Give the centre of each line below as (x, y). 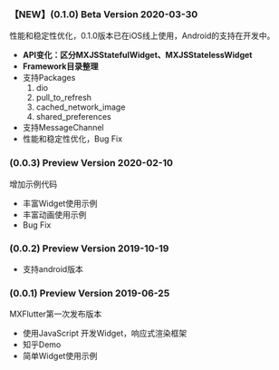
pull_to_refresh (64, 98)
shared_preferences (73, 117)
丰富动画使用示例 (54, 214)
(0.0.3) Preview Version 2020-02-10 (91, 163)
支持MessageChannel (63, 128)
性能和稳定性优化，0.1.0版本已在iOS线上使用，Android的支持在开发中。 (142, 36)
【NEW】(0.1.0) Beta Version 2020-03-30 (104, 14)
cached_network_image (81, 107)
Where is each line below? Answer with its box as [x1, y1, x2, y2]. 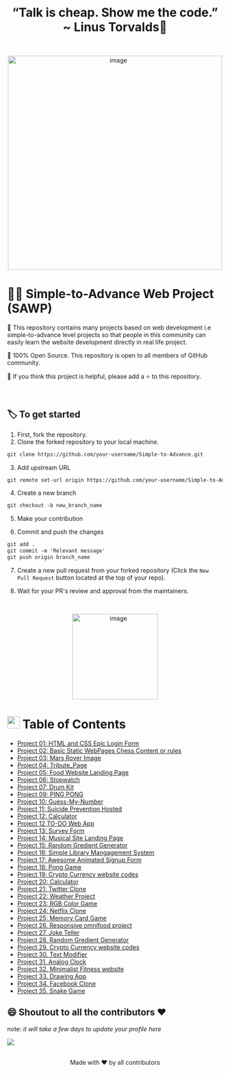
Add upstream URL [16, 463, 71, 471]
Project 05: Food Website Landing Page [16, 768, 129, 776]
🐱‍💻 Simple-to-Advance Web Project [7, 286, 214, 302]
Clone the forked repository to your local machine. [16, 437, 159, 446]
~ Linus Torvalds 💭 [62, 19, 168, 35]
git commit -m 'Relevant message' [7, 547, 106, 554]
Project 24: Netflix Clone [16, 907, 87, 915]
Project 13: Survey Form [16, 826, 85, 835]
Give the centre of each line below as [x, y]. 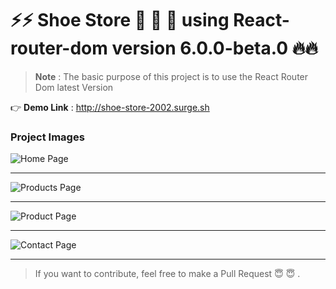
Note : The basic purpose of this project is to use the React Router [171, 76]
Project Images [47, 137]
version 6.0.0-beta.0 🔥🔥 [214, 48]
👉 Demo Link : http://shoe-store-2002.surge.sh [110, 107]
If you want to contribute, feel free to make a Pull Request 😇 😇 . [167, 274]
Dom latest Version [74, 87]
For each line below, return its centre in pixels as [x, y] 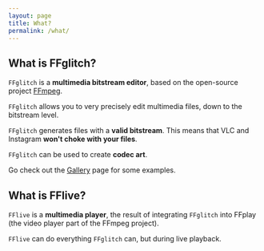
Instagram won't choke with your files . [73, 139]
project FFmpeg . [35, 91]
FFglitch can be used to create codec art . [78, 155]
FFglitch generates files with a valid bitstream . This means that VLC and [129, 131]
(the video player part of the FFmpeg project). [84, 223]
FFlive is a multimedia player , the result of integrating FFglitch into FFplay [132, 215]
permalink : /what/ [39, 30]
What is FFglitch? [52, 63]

...

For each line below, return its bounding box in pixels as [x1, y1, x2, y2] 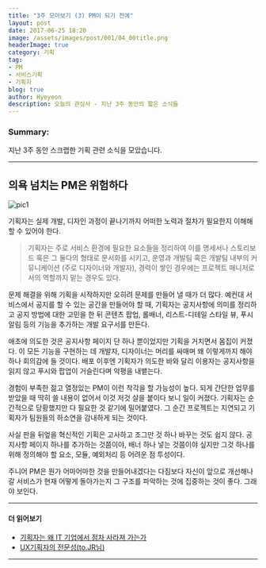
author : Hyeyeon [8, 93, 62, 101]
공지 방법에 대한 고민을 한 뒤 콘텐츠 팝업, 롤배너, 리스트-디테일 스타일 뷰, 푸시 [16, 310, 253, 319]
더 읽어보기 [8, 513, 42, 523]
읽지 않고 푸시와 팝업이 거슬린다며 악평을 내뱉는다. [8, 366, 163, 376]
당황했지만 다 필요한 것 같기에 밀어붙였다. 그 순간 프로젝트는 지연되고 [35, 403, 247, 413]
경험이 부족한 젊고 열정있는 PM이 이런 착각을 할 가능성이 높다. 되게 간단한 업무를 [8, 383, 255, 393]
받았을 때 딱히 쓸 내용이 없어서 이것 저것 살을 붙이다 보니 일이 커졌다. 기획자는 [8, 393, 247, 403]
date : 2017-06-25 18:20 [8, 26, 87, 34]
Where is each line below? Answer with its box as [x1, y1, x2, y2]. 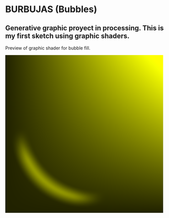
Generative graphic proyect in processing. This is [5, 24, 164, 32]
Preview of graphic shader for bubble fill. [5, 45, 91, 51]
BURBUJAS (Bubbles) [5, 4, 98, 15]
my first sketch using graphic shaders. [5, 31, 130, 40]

> Problem description:
Copy needed, without pictures: the lines of the listing above from the line containing "Give the centre of each line below as (x, y)." up to and including the line containing "What is FFglitch? [52, 63]", set down exactly.

> Exercise response:
Give the centre of each line below as (x, y). 
pull_to_refresh (64, 98)
shared_preferences (73, 117)
丰富动画使用示例 (54, 214)
(0.0.3) Preview Version 2020-02-10 (91, 163)
支持MessageChannel (63, 128)
性能和稳定性优化，0.1.0版本已在iOS线上使用，Android的支持在开发中。 (142, 36)
【NEW】(0.1.0) Beta Version 2020-03-30 (104, 14)
cached_network_image (81, 107)
Where is each line below? Answer with its box as [x1, y1, x2, y2]. 
Add upstream URL [16, 463, 71, 471]
Project 05: Food Website Landing Page [16, 768, 129, 776]
🐱‍💻 Simple-to-Advance Web Project [7, 286, 214, 302]
Clone the forked repository to your local machine. [16, 437, 159, 446]
~ Linus Torvalds 💭 [62, 19, 168, 35]
git commit -m 'Relevant message' [7, 547, 106, 554]
Project 24: Netflix Clone [16, 907, 87, 915]
Project 13: Survey Form [16, 826, 85, 835]
Give the centre of each line below as [x, y]. 
Note : The basic purpose of this project is to use the React Router [171, 76]
Project Images [47, 137]
version 6.0.0-beta.0 🔥🔥 [214, 48]
👉 Demo Link : http://shoe-store-2002.surge.sh [110, 107]
If you want to contribute, feel free to make a Pull Request 😇 😇 . [167, 274]
Dom latest Version [74, 87]
For each line below, return its centre in pixels as [x, y] 
Instagram won't choke with your files . [73, 139]
project FFmpeg . [35, 91]
FFglitch can be used to create codec art . [78, 155]
FFglitch generates files with a valid bitstream . This means that VLC and [129, 131]
(the video player part of the FFmpeg project). [84, 223]
FFlive is a multimedia player , the result of integrating FFglitch into FFplay [132, 215]
permalink : /what/ [39, 30]
What is FFglitch? [52, 63]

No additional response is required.